(Beginning of Extracted information)
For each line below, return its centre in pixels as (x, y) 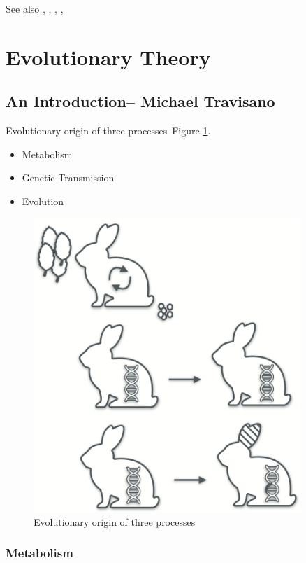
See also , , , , (35, 8)
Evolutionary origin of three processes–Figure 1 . (108, 131)
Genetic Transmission (68, 178)
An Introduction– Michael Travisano (140, 101)
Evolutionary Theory (108, 56)
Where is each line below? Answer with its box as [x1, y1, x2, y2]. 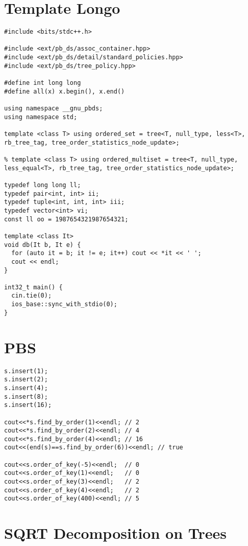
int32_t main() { [4, 283, 63, 291]
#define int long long [4, 79, 81, 87]
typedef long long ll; [4, 181, 81, 189]
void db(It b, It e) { [4, 241, 81, 248]
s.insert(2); [4, 376, 48, 383]
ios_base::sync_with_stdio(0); [11, 301, 117, 308]
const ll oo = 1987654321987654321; [4, 215, 129, 223]
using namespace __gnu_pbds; [4, 105, 103, 112]
(End of Extracted information)
§ **Your instructions**
Each record above has to be written out again in full, but its pictures must not be.

§ **Task result**
For each line below, return its centre in pixels as (x, y) 
See also , , , , (35, 8)
Evolutionary origin of three processes–Figure 1 . (108, 131)
Genetic Transmission (68, 178)
An Introduction– Michael Travisano (140, 101)
Evolutionary Theory (108, 56)
Where is each line below? Answer with its box as [x1, y1, x2, y2]. 
int32_t main() { [4, 283, 63, 291]
#define int long long [4, 79, 81, 87]
typedef long long ll; [4, 181, 81, 189]
void db(It b, It e) { [4, 241, 81, 248]
s.insert(2); [4, 376, 48, 383]
ios_base::sync_with_stdio(0); [11, 301, 117, 308]
const ll oo = 1987654321987654321; [4, 215, 129, 223]
using namespace __gnu_pbds; [4, 105, 103, 112]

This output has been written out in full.